(SOURCE MATERIAL begins)

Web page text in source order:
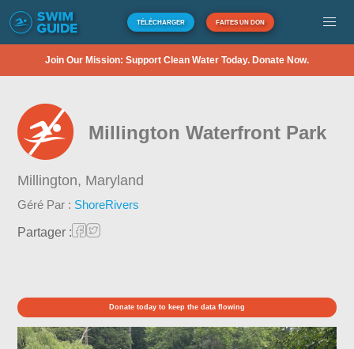
TÉLÉCHARGER FAITES UN DON
Join Our Mission: Support Clean Water Today. Donate Now.
Millington Waterfront Park
Millington, Maryland
Géré Par : ShoreRivers
Partager :
Donate today to keep the data flowing
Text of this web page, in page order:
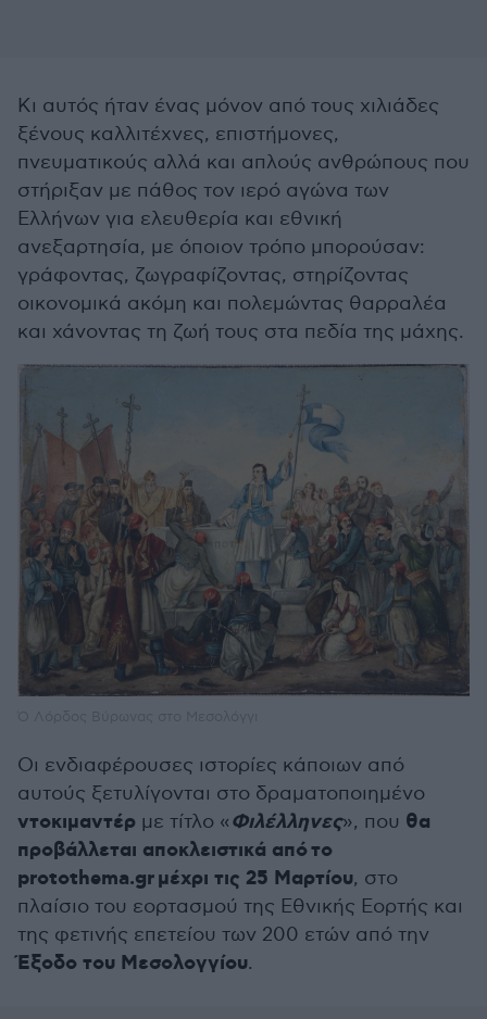
Κι αυτός ήταν ένας μόνον από τους χιλιάδες
ξένους καλλιτέχνες, επιστήμονες,
πνευματικούς αλλά και απλούς ανθρώπους που
στήριξαν με πάθος τον ιερό αγώνα των
Ελλήνων για ελευθερία και εθνική
ανεξαρτησία, με όποιον τρόπο μπορούσαν:
γράφοντας, ζωγραφίζοντας, στηρίζοντας
οικονομικά ακόμη και πολεμώντας θαρραλέα
και χάνοντας τη ζωή τους στα πεδία της μάχης.
Οι ενδιαφέρουσες ιστορίες κάποιων από
αυτούς ξετυλίγονται στο δραματοποιημένο
ντοκιμαντέρ με τίτλο «Φιλέλληνες», που θα
προβάλλεται αποκλειστικά από το
protothema.gr μέχρι τις 25 Μαρτίου, στο
πλαίσιο του εορτασμού της Εθνικής Εορτής και
της φετινής επετείου των 200 ετών από την
Έξοδο του Μεσολογγίου.
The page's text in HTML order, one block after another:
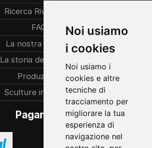
Noi usiamo
i cookies
Noi usiamo i
cookies e altre
tecniche di
tracciamento per
migliorare la tua
esperienza di
navigazione nel
Ricerca Rivenditori
FAQ
La nostra azienda
La storia dell’azienda
Produzione
Sculture individuali
Pagamento
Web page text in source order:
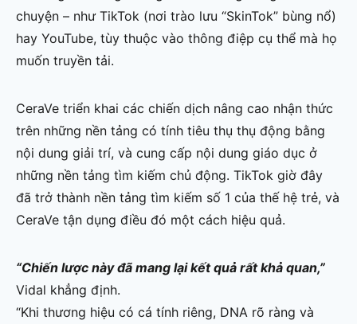
chuyện – như TikTok (nơi trào lưu “SkinTok” bùng nổ)
hay YouTube, tùy thuộc vào thông điệp cụ thể mà họ
muốn truyền tải.
CeraVe triển khai các chiến dịch nâng cao nhận thức
trên những nền tảng có tính tiêu thụ thụ động bằng
nội dung giải trí, và cung cấp nội dung giáo dục ở
những nền tảng tìm kiếm chủ động. TikTok giờ đây
đã trở thành nền tảng tìm kiếm số 1 của thế hệ trẻ, và
CeraVe tận dụng điều đó một cách hiệu quả.
“Chiến lược này đã mang lại kết quả rất khả quan,”
Vidal khẳng định.
“Khi thương hiệu có cá tính riêng, DNA rõ ràng và
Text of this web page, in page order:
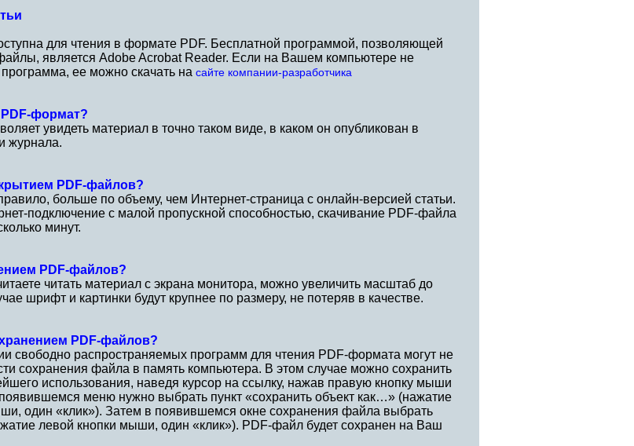
для чтения в формате PDF. Бесплатной программой, позволяющей
является Adobe Acrobat Reader. Если на Вашем компьютере не
ее можно скачать на сайте компании-разработчика
формат?
увидеть материал в точно таком виде, в каком он опубликован в
журнала.
PDF-файлов?
больше по объему, чем Интернет-страница с онлайн-версией статьи.
подключение с малой пропускной способностью, скачивание PDF-файла
минут.
PDF-файлов?
читать материал с экрана монитора, можно увеличить масштаб до
шрифт и картинки будут крупнее по размеру, не потеряв в качестве.
PDF-файлов?
свободно распространяемых программ для чтения PDF-формата могут не
сохранения файла в память компьютера. В этом случае можно сохранить
использования, наведя курсор на ссылку, нажав правую кнопку мыши
меню нужно выбрать пункт «сохранить объект как…» (нажатие
один «клик»). Затем в появившемся окне сохранения файла выбрать
левой кнопки мыши, один «клик»). PDF-файл будет сохранен на Ваш
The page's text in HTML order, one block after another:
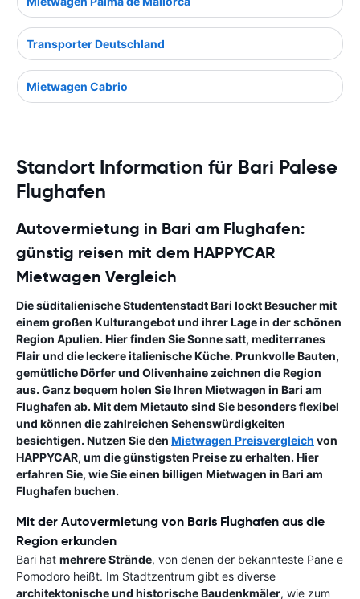
Transporter Deutschland
Mietwagen Cabrio
Standort Information für Bari Palese
Flughafen
Autovermietung in Bari am Flughafen:
günstig reisen mit dem HAPPYCAR
Mietwagen Vergleich
Die süditalienische Studentenstadt Bari lockt Besucher mit
einem großen Kulturangebot und ihrer Lage in der schönen
Region Apulien. Hier finden Sie Sonne satt, mediterranes
Flair und die leckere italienische Küche. Prunkvolle Bauten,
gemütliche Dörfer und Olivenhaine zeichnen die Region
aus. Ganz bequem holen Sie Ihren Mietwagen in Bari am
Flughafen ab. Mit dem Mietauto sind Sie besonders flexibel
und können die zahlreichen Sehenswürdigkeiten
besichtigen. Nutzen Sie den Mietwagen Preisvergleich von
HAPPYCAR, um die günstigsten Preise zu erhalten. Hier
erfahren Sie, wie Sie einen billigen Mietwagen in Bari am
Flughafen buchen.
Mit der Autovermietung von Baris Flughafen aus die
Region erkunden
Bari hat mehrere Strände, von denen der bekannteste Pane e
Pomodoro heißt. Im Stadtzentrum gibt es diverse
architektonische und historische Baudenkmäler, wie zum
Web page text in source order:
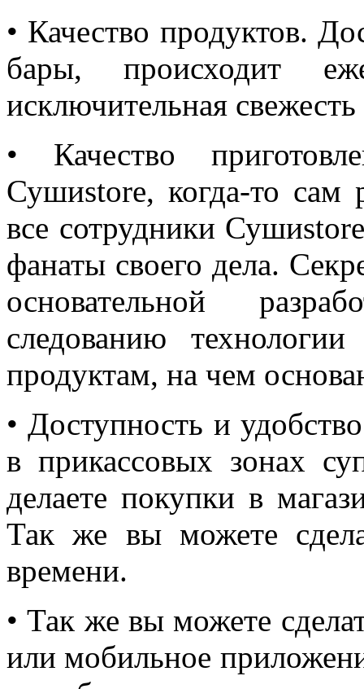
• Качество продуктов.
бары, происходит
исключительная
• Качество
Сушиstore, когда-то сам
все сотрудники
фанаты своего дела.
основательной
следованию
продуктам, на чем
• Доступность и
в прикассовых зонах
делаете покупки в
Так же вы можете
времени.
• Так же вы можете
или мобильное
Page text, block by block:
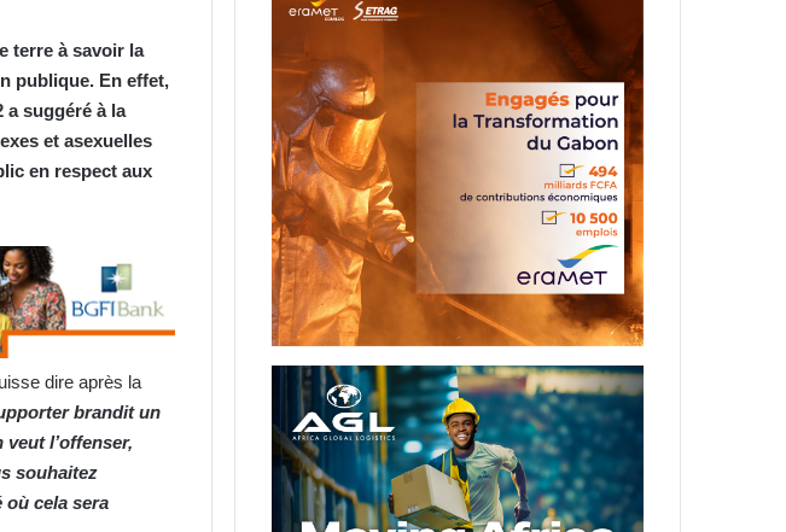
terre à savoir la
publique. En effet,
a suggéré à la
et asexuelles
en respect aux
dire après la
brandit un
veut l’offenser,
souhaitez
où cela sera
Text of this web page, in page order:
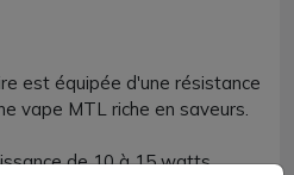
est équipée d'une résistance
vape MTL riche en saveurs.
de 10 à 15 watts,
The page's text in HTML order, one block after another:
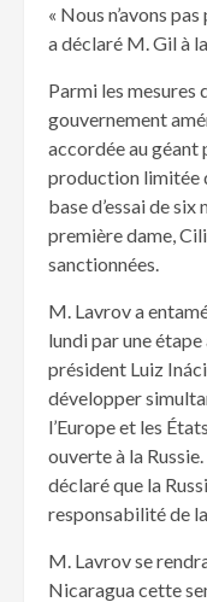
« Nous n’avons
a déclaré M. Gil à
Parmi les mesures
gouvernement
accordée au géant
production limitée
base d’essai de
première dame,
sanctionnées.
M. Lavrov a
lundi par une
président Luiz
développer
l’Europe et les
ouverte à la
déclaré que la
responsabilité de
M. Lavrov se
Nicaragua cette
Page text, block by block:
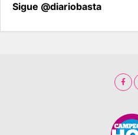
Sigue @diariobasta
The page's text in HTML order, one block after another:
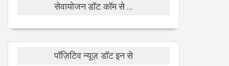
सेवायोजन डॉट कॉम से ...
पॉज़िटिव न्यूज़ डॉट इन से
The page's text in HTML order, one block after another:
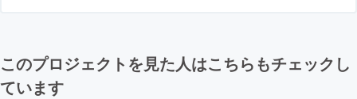
このプロジェクトを見た人はこちらもチェックし
ています
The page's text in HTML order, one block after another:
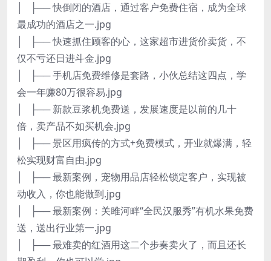
│ ├── 快倒闭的酒店，通过客户免费住宿，成为全球
最成功的酒店之一.jpg
│ ├── 快速抓住顾客的心，这家超市进货价卖货，不
仅不亏还日进斗金.jpg
│ ├── 手机店免费维修是套路，小伙总结这四点，学
会一年赚80万很容易.jpg
│ ├── 新款豆浆机免费送，发展速度是以前的几十
倍，卖产品不如买机会.jpg
│ ├── 景区用疯传的方式+免费模式，开业就爆满，轻
松实现财富自由.jpg
│ ├── 最新案例，宠物用品店轻松锁定客户，实现被
动收入，你也能做到.jpg
│ ├── 最新案例：关雎河畔“全民汉服秀”有机水果免费
送，送出行业第一.jpg
│ ├── 最难卖的红酒用这二个步奏卖火了，而且还长
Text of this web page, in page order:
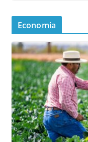
Economia
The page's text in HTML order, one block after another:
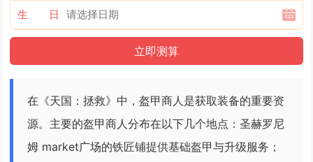
生 日
在《天国：拯救》中，盔甲商人是获取装备的重要资
源。主要的盔甲商人分布在以下几个地点：圣赫罗尼
姆 market广场的铁匠铺提供基础盔甲与升级服务；
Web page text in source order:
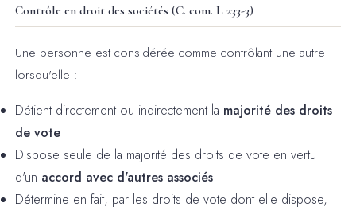
Contrôle en droit des sociétés (C. com. L 233-3)
Une personne est considérée comme contrôlant une autre
lorsqu'elle :
Détient directement ou indirectement la majorité des droits
de vote
Dispose seule de la majorité des droits de vote en vertu
d'un accord avec d'autres associés
Détermine en fait, par les droits de vote dont elle dispose,

(SOURCE MATERIAL ends)

#### INSTRUCTIONS TO FOLLOW:
Report only how many lines in the entries above contain the string "azienda".

#### ANSWER TO THIS TASK:
2